STORED DATA:
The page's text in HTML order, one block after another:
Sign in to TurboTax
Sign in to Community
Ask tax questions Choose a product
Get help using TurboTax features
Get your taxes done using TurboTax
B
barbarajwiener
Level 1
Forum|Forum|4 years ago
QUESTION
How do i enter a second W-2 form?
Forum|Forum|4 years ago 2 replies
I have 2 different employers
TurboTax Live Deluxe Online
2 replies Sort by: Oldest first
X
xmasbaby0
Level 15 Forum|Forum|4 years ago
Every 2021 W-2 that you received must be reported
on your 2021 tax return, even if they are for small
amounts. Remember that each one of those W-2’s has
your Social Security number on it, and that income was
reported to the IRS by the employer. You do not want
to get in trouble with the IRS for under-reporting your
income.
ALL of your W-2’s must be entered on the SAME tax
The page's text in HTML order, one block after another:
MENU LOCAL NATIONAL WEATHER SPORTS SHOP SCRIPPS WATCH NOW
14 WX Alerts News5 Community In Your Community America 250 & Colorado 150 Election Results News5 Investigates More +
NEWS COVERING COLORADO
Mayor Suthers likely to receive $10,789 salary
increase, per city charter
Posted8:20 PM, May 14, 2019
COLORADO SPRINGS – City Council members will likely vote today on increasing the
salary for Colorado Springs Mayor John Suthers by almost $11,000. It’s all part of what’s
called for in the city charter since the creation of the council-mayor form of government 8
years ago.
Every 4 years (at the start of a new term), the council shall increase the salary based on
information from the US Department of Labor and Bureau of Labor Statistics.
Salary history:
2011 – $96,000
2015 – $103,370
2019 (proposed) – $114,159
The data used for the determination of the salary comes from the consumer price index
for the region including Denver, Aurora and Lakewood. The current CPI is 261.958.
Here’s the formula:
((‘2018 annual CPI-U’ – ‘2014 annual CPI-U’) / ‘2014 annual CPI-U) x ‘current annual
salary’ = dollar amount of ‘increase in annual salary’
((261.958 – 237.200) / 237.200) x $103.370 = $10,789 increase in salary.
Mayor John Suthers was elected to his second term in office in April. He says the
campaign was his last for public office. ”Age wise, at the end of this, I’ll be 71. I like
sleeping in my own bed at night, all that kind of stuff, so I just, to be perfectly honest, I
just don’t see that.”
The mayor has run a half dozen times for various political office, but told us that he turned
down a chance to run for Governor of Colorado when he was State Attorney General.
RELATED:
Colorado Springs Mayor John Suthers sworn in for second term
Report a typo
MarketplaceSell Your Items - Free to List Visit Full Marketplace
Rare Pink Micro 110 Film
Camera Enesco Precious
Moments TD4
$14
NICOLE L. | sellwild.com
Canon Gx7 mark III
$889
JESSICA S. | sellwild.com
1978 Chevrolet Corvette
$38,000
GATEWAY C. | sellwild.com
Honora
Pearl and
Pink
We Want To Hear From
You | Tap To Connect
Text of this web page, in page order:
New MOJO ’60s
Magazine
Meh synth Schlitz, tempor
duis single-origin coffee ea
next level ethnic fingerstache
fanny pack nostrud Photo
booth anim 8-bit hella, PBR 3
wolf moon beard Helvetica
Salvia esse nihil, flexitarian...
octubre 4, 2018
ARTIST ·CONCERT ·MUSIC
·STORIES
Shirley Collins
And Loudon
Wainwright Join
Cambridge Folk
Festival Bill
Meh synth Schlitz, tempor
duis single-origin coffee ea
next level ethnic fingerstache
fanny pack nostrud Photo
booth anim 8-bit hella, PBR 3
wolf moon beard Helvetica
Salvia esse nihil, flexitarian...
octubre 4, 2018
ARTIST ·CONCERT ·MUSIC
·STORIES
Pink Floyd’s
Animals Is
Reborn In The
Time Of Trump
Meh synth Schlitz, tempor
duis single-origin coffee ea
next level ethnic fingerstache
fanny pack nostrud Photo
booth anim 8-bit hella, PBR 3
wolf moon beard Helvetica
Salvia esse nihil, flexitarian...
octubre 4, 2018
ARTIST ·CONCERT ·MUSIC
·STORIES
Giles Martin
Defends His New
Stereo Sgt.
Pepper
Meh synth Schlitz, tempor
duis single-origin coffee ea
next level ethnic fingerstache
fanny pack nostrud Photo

AIM OF THE TASK: Please reply with an exact copy of the lines above, starting at the first and ending at the line that holds "NEWS COVERING COLORADO".

PROBLEM SOLUTION:
The page's text in HTML order, one block after another:
Sign in to TurboTax
Sign in to Community
Ask tax questions Choose a product
Get help using TurboTax features
Get your taxes done using TurboTax
B
barbarajwiener
Level 1
Forum|Forum|4 years ago
QUESTION
How do i enter a second W-2 form?
Forum|Forum|4 years ago 2 replies
I have 2 different employers
TurboTax Live Deluxe Online
2 replies Sort by: Oldest first
X
xmasbaby0
Level 15 Forum|Forum|4 years ago
Every 2021 W-2 that you received must be reported
on your 2021 tax return, even if they are for small
amounts. Remember that each one of those W-2’s has
your Social Security number on it, and that income was
reported to the IRS by the employer. You do not want
to get in trouble with the IRS for under-reporting your
income.
ALL of your W-2’s must be entered on the SAME tax
The page's text in HTML order, one block after another:
MENU LOCAL NATIONAL WEATHER SPORTS SHOP SCRIPPS WATCH NOW
14 WX Alerts News5 Community In Your Community America 250 & Colorado 150 Election Results News5 Investigates More +
NEWS COVERING COLORADO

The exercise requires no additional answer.